Search the entries for the line containing "Video Copy Detection providing Localized". Repeat it, then every line after it, exactly through the final line.

INPUT:
****************************************
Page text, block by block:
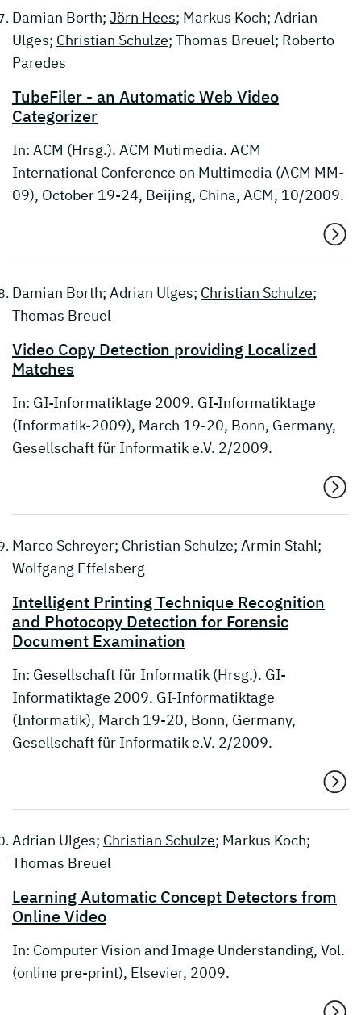
Damian Borth; Jörn Hees; Markus Koch; Adrian
Ulges; Christian Schulze; Thomas Breuel; Roberto
Paredes
TubeFiler - an Automatic Web Video
Categorizer
In: ACM (Hrsg.). ACM Mutimedia. ACM
International Conference on Multimedia (ACM MM-
09), October 19-24, Beijing, China, ACM, 10/2009.
Damian Borth; Adrian Ulges; Christian Schulze;
Thomas Breuel
Video Copy Detection providing Localized
Matches
In: GI-Informatiktage 2009. GI-Informatiktage
(Informatik-2009), March 19-20, Bonn, Germany,
Gesellschaft für Informatik e.V. 2/2009.
Marco Schreyer; Christian Schulze; Armin Stahl;
Wolfgang Effelsberg
Intelligent Printing Technique Recognition
and Photocopy Detection for Forensic
Document Examination
In: Gesellschaft für Informatik (Hrsg.). GI-
Informatiktage 2009. GI-Informatiktage
(Informatik), March 19-20, Bonn, Germany,
Gesellschaft für Informatik e.V. 2/2009.
Adrian Ulges; Christian Schulze; Markus Koch;
Thomas Breuel
Learning Automatic Concept Detectors from
Online Video
In: Computer Vision and Image Understanding, Vol.
(online pre-print), Elsevier, 2009.
****************************************
FINISHED EXERCISE:
Video Copy Detection providing Localized
Matches
In: GI-Informatiktage 2009. GI-Informatiktage
(Informatik-2009), March 19-20, Bonn, Germany,
Gesellschaft für Informatik e.V. 2/2009.
Marco Schreyer; Christian Schulze; Armin Stahl;
Wolfgang Effelsberg
Intelligent Printing Technique Recognition
and Photocopy Detection for Forensic
Document Examination
In: Gesellschaft für Informatik (Hrsg.). GI-
Informatiktage 2009. GI-Informatiktage
(Informatik), March 19-20, Bonn, Germany,
Gesellschaft für Informatik e.V. 2/2009.
Adrian Ulges; Christian Schulze; Markus Koch;
Thomas Breuel
Learning Automatic Concept Detectors from
Online Video
In: Computer Vision and Image Understanding, Vol.
(online pre-print), Elsevier, 2009.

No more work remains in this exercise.